[[ MATERIAL FOR THIS TASK, beginning ]]

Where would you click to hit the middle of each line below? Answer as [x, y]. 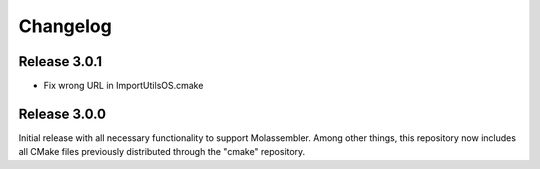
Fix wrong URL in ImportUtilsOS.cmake [123, 86]
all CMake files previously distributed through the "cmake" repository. [162, 152]
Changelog [65, 26]
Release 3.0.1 [60, 61]
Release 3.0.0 [62, 113]
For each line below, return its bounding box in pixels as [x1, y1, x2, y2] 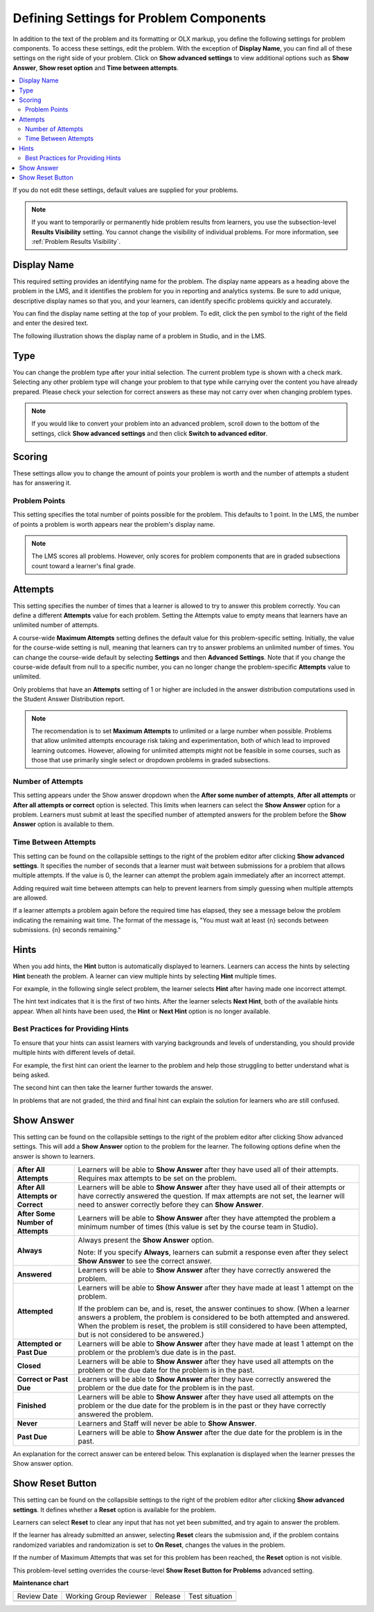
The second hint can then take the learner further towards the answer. [12, 1083, 213, 1092]
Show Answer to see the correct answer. [78, 1256, 213, 1265]
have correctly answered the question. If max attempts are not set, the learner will [78, 1191, 346, 1200]
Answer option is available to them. [12, 820, 114, 828]
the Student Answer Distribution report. [12, 695, 125, 703]
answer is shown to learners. [12, 1152, 96, 1160]
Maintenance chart [12, 1579, 69, 1587]
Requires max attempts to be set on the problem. [78, 1173, 237, 1183]

[[ MATERIAL FOR THIS TASK, end ]]

- TRY IT:
Transcribe all data precisely. Pictures are not copied.

- ANSWER TO THIS TASK:
Where would you click to hit the middle of each line below? Answer as [x, y]. 
Fix wrong URL in ImportUtilsOS.cmake [123, 86]
all CMake files previously distributed through the "cmake" repository. [162, 152]
Changelog [65, 26]
Release 3.0.1 [60, 61]
Release 3.0.0 [62, 113]
For each line below, return its bounding box in pixels as [x1, y1, x2, y2] 
The second hint can then take the learner further towards the answer. [12, 1083, 213, 1092]
Show Answer to see the correct answer. [78, 1256, 213, 1265]
have correctly answered the question. If max attempts are not set, the learner will [78, 1191, 346, 1200]
Answer option is available to them. [12, 820, 114, 828]
the Student Answer Distribution report. [12, 695, 125, 703]
answer is shown to learners. [12, 1152, 96, 1160]
Maintenance chart [12, 1579, 69, 1587]
Requires max attempts to be set on the problem. [78, 1173, 237, 1183]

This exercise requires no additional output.